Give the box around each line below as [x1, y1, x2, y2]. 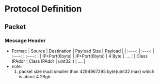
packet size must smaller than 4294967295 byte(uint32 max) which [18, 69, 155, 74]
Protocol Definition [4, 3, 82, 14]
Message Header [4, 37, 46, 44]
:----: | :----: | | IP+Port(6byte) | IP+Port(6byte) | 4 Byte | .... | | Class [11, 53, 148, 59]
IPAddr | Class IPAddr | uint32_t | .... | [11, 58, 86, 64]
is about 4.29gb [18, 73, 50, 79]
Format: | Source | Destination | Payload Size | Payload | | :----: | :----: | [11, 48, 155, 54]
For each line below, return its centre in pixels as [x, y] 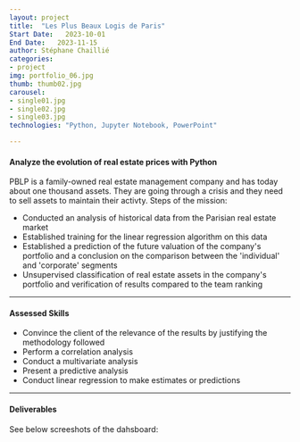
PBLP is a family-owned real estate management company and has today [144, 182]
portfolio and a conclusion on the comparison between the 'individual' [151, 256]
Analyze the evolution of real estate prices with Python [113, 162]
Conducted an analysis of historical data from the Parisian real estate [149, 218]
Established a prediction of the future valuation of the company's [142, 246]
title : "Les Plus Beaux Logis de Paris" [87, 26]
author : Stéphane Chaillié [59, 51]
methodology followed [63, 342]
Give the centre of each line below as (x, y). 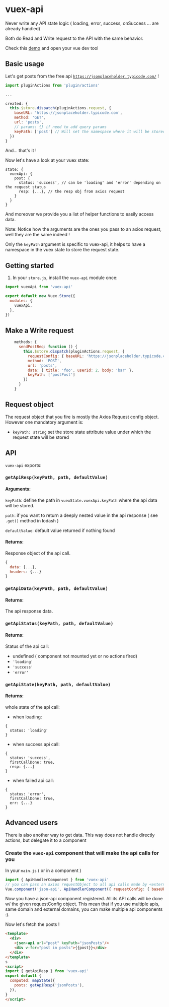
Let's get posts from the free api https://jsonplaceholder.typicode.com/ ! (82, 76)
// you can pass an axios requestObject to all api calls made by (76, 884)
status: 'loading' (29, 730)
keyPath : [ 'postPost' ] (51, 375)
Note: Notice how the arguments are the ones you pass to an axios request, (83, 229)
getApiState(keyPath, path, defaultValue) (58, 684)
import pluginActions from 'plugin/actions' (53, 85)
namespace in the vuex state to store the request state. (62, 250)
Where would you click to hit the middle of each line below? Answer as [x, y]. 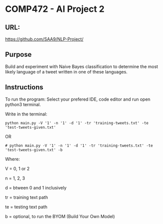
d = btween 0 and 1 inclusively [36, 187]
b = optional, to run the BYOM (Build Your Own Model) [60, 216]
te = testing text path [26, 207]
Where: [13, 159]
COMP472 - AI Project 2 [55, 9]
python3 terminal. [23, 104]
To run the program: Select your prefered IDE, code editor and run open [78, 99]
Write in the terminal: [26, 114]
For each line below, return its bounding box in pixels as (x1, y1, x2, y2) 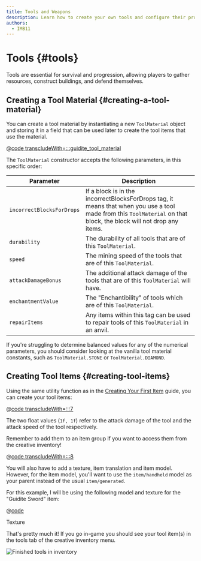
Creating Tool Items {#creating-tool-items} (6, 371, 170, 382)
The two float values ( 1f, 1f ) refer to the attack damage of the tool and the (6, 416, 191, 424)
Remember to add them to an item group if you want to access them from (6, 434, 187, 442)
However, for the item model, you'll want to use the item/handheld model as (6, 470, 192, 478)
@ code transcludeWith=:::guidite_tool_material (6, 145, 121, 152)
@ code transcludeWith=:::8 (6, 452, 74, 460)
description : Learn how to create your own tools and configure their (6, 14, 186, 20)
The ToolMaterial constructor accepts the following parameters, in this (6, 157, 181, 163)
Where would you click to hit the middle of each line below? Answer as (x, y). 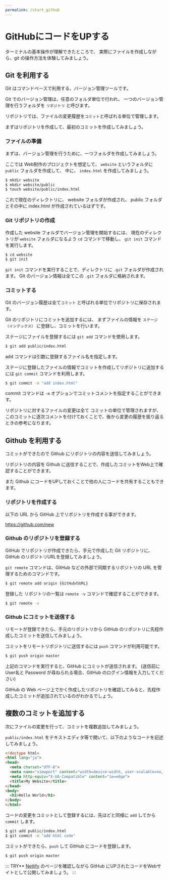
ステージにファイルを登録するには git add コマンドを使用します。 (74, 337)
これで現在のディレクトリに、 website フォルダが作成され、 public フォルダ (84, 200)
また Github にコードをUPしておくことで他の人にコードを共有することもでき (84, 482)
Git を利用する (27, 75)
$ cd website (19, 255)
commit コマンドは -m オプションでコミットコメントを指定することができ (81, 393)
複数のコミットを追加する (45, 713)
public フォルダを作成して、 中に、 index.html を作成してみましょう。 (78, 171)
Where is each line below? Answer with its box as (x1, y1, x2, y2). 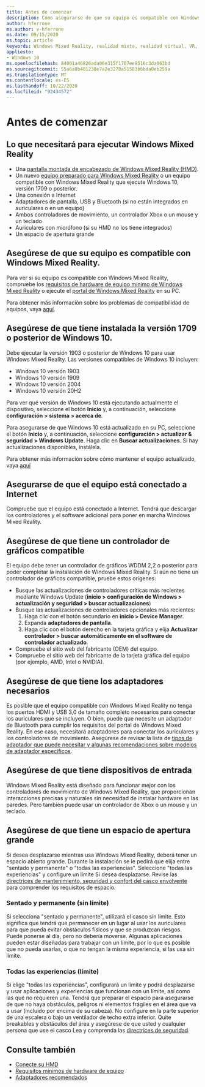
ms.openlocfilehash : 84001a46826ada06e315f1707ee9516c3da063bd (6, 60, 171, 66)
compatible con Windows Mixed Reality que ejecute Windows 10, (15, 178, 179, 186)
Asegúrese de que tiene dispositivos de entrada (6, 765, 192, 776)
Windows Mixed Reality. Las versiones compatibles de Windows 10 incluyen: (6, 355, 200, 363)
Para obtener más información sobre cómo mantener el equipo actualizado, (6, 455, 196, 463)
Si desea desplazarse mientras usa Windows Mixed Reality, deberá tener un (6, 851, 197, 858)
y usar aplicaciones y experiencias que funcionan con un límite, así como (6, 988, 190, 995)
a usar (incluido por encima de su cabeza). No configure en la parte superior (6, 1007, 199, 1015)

*-*-*

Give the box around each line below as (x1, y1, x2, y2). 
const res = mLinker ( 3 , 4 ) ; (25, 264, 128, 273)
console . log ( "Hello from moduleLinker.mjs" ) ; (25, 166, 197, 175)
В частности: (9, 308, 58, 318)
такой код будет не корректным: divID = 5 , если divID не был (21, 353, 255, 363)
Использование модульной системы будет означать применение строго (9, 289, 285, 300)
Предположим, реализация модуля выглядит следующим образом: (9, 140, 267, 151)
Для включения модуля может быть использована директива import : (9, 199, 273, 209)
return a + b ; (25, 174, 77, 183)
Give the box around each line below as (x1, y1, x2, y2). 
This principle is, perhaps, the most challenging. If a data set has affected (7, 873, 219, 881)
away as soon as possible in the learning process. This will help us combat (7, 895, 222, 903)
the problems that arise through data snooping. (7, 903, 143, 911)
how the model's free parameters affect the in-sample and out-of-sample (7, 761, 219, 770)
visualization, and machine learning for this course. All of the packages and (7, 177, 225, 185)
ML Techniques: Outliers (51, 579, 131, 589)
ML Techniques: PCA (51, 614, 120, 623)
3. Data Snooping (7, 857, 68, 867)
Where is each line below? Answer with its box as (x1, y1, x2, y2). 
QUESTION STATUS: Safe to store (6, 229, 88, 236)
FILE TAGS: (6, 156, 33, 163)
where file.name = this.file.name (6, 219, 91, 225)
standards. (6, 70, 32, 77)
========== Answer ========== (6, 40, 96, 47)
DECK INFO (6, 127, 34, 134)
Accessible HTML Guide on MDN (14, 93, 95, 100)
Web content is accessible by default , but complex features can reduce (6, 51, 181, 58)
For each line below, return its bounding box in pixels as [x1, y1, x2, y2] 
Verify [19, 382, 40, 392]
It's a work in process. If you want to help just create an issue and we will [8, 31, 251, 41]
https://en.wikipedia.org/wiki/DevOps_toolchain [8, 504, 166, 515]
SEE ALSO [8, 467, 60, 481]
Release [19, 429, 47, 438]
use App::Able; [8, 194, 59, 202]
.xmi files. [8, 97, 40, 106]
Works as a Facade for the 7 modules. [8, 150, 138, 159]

*-*-*

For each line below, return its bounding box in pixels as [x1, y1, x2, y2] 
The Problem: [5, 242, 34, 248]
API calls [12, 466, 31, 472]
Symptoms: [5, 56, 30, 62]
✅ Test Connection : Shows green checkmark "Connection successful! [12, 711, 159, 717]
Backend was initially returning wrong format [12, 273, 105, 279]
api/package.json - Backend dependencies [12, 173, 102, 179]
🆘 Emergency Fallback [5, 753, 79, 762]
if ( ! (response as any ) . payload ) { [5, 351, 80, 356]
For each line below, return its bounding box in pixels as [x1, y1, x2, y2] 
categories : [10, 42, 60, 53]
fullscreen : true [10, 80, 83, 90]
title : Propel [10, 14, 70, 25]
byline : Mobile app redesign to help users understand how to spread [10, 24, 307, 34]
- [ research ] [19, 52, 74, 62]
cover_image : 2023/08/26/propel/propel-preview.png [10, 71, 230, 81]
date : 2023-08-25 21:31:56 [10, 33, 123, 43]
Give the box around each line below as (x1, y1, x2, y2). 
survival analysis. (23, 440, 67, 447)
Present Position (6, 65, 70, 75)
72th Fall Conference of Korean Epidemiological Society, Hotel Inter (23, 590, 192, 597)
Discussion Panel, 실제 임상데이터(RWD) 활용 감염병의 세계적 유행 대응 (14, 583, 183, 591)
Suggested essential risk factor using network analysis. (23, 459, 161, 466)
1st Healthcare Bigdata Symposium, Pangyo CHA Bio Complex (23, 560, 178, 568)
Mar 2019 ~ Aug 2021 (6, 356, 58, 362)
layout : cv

*-*-*

Problem description. Collect the lines of the records that include the string "будет".

Expected answer.
такой код будет не корректным: divID = 5 , если divID не был (21, 353, 255, 363)
Использование модульной системы будет означать применение строго (9, 289, 285, 300)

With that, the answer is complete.